Introduction: Radiomics in uro-oncology is a rapidly evolving science proving to be a novel approach for optimizing the analysis of massive data from medical images to provide auxiliary guidance in clinical issues. This scoping review aimed to identify key aspects wherein radiomics can potentially improve the accuracy of diagnosis, staging, and grading of renal and bladder cancer.
Material and methods: A literature search was performed in June 2022 using PubMed, Embase, and Cochrane Central Controlled Register of Trials. Studies were included if radiomics were compared with radiological reports only.

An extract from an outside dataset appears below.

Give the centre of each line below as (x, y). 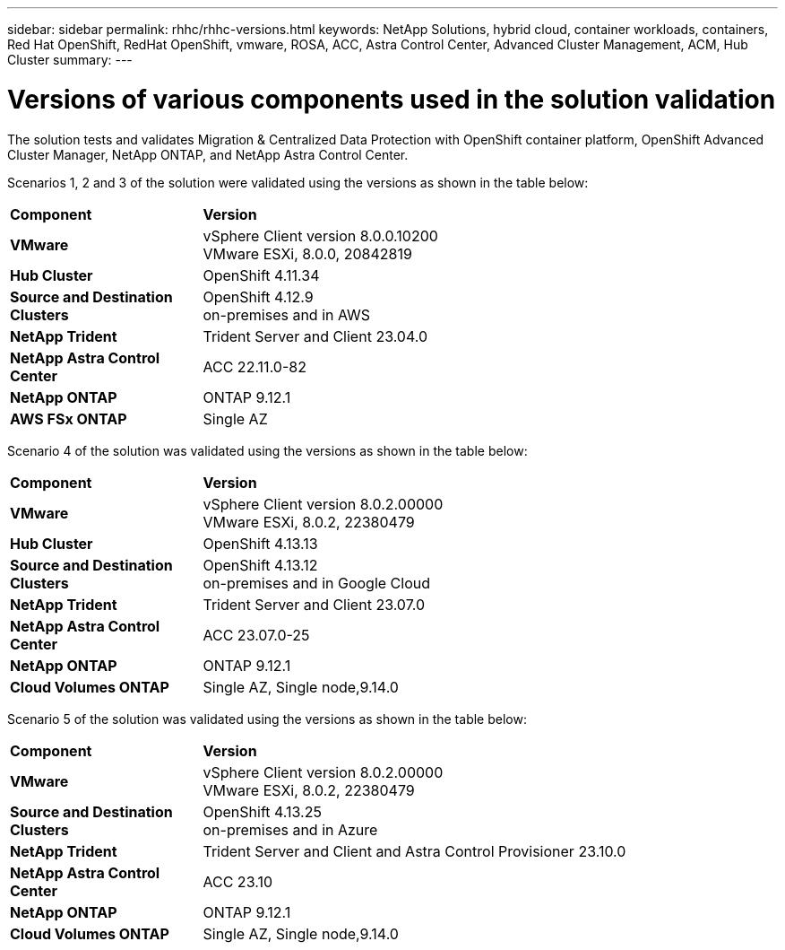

Results: Twenty-two papers were included, 4 were pertinent to bladder cancer, and 18 to renal cancer. Radiomics outperforms the visual assessment by radiologists in contrast-enhanced computed tomography (CECT) to predict muscle invasion but are equivalent to CT reporting by radiologists in predicting lymph node metastasis. Magnetic resonance imaging (MRI) radiomics outperforms radiological reporting for lymph node metastasis. Radiomics perform better than radiologists reporting the probability of renal cell carcinoma, improving interreader concordance and performance. Radiomics also helps to determine differences in types of renal pathology and between malignant lesions from their benign counterparts. Radiomics can be helpful to establish a model for differentiating low-grade from high-grade clear cell renal cancer with high accuracy just from contrast-enhanced CT scans.
Conclusions: Our review shows that radiomic models outperform individual reports by radiologists by their ability to incorporate many more complex radiological features.